---------- INPUT DATA
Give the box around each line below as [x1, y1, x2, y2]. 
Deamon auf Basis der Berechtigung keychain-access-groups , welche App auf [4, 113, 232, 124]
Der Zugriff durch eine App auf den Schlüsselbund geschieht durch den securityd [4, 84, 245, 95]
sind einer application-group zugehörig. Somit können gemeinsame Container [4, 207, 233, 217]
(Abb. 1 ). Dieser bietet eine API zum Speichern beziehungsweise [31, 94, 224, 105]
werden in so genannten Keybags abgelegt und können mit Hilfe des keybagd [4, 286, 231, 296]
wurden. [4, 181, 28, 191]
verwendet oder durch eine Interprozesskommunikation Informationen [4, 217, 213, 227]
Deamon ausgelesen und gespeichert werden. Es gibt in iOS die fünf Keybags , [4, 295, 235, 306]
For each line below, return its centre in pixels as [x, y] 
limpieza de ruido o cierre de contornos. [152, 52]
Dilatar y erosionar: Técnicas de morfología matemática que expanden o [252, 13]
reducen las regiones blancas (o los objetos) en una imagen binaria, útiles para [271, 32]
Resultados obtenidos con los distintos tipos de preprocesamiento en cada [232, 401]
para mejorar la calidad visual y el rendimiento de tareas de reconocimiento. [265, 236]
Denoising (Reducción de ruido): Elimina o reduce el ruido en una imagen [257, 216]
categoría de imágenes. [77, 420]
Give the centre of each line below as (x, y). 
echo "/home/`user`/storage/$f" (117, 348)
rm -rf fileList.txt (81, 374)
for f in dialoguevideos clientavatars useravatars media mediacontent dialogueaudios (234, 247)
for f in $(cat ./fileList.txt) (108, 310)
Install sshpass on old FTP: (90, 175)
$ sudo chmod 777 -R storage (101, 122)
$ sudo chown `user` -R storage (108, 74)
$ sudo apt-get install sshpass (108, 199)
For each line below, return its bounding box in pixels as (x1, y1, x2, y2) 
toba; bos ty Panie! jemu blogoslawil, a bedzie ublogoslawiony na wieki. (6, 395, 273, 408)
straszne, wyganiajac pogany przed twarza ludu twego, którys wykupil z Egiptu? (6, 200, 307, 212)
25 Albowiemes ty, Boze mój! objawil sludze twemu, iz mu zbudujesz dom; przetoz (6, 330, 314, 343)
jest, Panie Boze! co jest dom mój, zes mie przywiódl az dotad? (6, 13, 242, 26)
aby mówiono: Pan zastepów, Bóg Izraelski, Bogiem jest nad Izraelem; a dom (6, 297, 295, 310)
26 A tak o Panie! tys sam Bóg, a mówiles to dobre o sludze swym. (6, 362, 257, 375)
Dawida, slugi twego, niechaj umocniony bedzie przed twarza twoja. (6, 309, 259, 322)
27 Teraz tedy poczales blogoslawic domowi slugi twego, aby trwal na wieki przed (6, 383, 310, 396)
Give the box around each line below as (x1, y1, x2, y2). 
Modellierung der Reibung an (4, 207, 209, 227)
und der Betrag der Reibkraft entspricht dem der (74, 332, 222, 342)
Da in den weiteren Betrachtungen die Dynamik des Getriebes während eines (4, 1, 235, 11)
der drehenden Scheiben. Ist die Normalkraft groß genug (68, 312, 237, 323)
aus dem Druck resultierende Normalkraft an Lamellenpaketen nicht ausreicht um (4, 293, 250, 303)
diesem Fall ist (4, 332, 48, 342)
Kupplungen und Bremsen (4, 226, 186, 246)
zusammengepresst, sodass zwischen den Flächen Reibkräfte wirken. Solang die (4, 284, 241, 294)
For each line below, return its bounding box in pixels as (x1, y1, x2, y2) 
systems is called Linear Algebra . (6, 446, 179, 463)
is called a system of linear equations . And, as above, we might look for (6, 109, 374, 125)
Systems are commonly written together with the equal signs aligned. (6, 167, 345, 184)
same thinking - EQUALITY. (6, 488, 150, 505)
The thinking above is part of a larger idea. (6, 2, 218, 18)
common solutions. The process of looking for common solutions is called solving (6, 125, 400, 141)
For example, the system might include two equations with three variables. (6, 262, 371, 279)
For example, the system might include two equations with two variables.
--------------------
• YOUR ASSIGNMENT: Would you return the full set of entries, unchanged in every detail?

• TASK ANSWER:
Give the box around each line below as [x1, y1, x2, y2]. 
Deamon auf Basis der Berechtigung keychain-access-groups , welche App auf [4, 113, 232, 124]
Der Zugriff durch eine App auf den Schlüsselbund geschieht durch den securityd [4, 84, 245, 95]
sind einer application-group zugehörig. Somit können gemeinsame Container [4, 207, 233, 217]
(Abb. 1 ). Dieser bietet eine API zum Speichern beziehungsweise [31, 94, 224, 105]
werden in so genannten Keybags abgelegt und können mit Hilfe des keybagd [4, 286, 231, 296]
wurden. [4, 181, 28, 191]
verwendet oder durch eine Interprozesskommunikation Informationen [4, 217, 213, 227]
Deamon ausgelesen und gespeichert werden. Es gibt in iOS die fünf Keybags , [4, 295, 235, 306]
For each line below, return its centre in pixels as [x, y] 
limpieza de ruido o cierre de contornos. [152, 52]
Dilatar y erosionar: Técnicas de morfología matemática que expanden o [252, 13]
reducen las regiones blancas (o los objetos) en una imagen binaria, útiles para [271, 32]
Resultados obtenidos con los distintos tipos de preprocesamiento en cada [232, 401]
para mejorar la calidad visual y el rendimiento de tareas de reconocimiento. [265, 236]
Denoising (Reducción de ruido): Elimina o reduce el ruido en una imagen [257, 216]
categoría de imágenes. [77, 420]
Give the centre of each line below as (x, y). 
echo "/home/`user`/storage/$f" (117, 348)
rm -rf fileList.txt (81, 374)
for f in dialoguevideos clientavatars useravatars media mediacontent dialogueaudios (234, 247)
for f in $(cat ./fileList.txt) (108, 310)
Install sshpass on old FTP: (90, 175)
$ sudo chmod 777 -R storage (101, 122)
$ sudo chown `user` -R storage (108, 74)
$ sudo apt-get install sshpass (108, 199)
For each line below, return its bounding box in pixels as (x1, y1, x2, y2) 
toba; bos ty Panie! jemu blogoslawil, a bedzie ublogoslawiony na wieki. (6, 395, 273, 408)
straszne, wyganiajac pogany przed twarza ludu twego, którys wykupil z Egiptu? (6, 200, 307, 212)
25 Albowiemes ty, Boze mój! objawil sludze twemu, iz mu zbudujesz dom; przetoz (6, 330, 314, 343)
jest, Panie Boze! co jest dom mój, zes mie przywiódl az dotad? (6, 13, 242, 26)
aby mówiono: Pan zastepów, Bóg Izraelski, Bogiem jest nad Izraelem; a dom (6, 297, 295, 310)
26 A tak o Panie! tys sam Bóg, a mówiles to dobre o sludze swym. (6, 362, 257, 375)
Dawida, slugi twego, niechaj umocniony bedzie przed twarza twoja. (6, 309, 259, 322)
27 Teraz tedy poczales blogoslawic domowi slugi twego, aby trwal na wieki przed (6, 383, 310, 396)
Give the box around each line below as (x1, y1, x2, y2). 
Modellierung der Reibung an (4, 207, 209, 227)
und der Betrag der Reibkraft entspricht dem der (74, 332, 222, 342)
Da in den weiteren Betrachtungen die Dynamik des Getriebes während eines (4, 1, 235, 11)
der drehenden Scheiben. Ist die Normalkraft groß genug (68, 312, 237, 323)
aus dem Druck resultierende Normalkraft an Lamellenpaketen nicht ausreicht um (4, 293, 250, 303)
diesem Fall ist (4, 332, 48, 342)
Kupplungen und Bremsen (4, 226, 186, 246)
zusammengepresst, sodass zwischen den Flächen Reibkräfte wirken. Solang die (4, 284, 241, 294)
For each line below, return its bounding box in pixels as (x1, y1, x2, y2) 
systems is called Linear Algebra . (6, 446, 179, 463)
is called a system of linear equations . And, as above, we might look for (6, 109, 374, 125)
Systems are commonly written together with the equal signs aligned. (6, 167, 345, 184)
same thinking - EQUALITY. (6, 488, 150, 505)
The thinking above is part of a larger idea. (6, 2, 218, 18)
common solutions. The process of looking for common solutions is called solving (6, 125, 400, 141)
For example, the system might include two equations with three variables. (6, 262, 371, 279)
For example, the system might include two equations with two variables.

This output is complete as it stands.